WHAT TO DO> From the records, pick out and copy each line containing "that".

GIVEN RECORDS>
---*---

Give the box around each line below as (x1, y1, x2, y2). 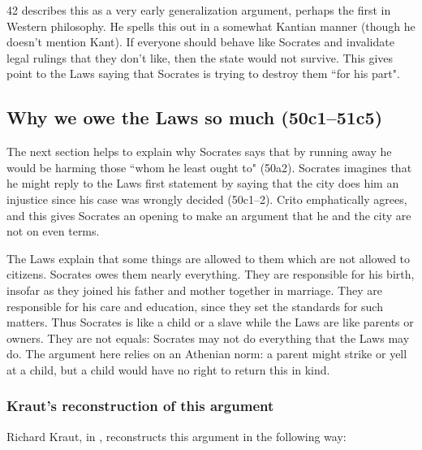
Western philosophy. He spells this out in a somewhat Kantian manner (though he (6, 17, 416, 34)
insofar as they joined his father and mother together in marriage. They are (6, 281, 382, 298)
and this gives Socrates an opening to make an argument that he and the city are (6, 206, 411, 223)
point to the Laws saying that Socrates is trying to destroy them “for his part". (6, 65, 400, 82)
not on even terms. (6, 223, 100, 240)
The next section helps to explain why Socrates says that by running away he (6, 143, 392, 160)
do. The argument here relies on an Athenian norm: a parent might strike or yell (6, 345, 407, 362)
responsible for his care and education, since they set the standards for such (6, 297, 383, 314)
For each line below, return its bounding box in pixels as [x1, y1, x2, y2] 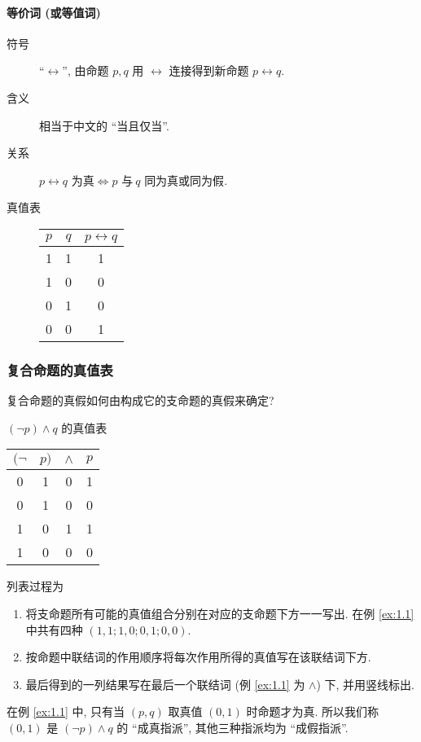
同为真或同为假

---*---

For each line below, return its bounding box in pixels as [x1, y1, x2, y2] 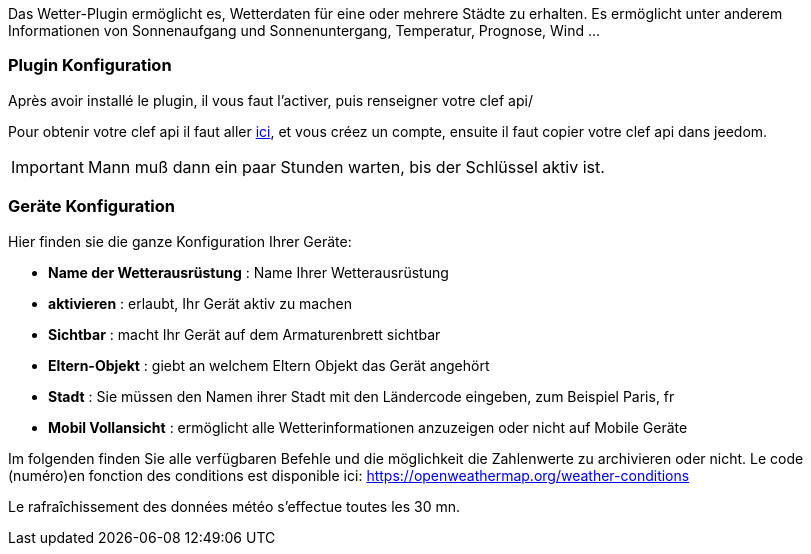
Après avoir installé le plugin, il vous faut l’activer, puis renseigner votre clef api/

---*---

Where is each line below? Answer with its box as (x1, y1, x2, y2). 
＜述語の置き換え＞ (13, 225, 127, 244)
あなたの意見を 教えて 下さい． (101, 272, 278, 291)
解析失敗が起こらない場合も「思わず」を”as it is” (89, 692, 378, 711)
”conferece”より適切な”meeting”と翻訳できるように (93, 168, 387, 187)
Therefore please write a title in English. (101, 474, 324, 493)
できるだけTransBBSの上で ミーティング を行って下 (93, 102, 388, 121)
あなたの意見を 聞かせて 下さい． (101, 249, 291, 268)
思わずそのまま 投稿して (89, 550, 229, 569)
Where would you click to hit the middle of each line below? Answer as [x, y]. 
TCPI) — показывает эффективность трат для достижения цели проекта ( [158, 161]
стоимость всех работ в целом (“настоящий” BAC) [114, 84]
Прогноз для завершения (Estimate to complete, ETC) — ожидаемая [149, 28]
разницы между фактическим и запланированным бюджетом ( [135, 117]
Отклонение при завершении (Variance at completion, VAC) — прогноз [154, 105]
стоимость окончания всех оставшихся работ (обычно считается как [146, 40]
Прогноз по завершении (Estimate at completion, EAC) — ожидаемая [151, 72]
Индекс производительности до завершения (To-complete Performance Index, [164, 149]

---*---

WRITTEN RESPONSE>
and this gives Socrates an opening to make an argument that he and the city are (6, 206, 411, 223)
point to the Laws saying that Socrates is trying to destroy them “for his part". (6, 65, 400, 82)
The next section helps to explain why Socrates says that by running away he (6, 143, 392, 160)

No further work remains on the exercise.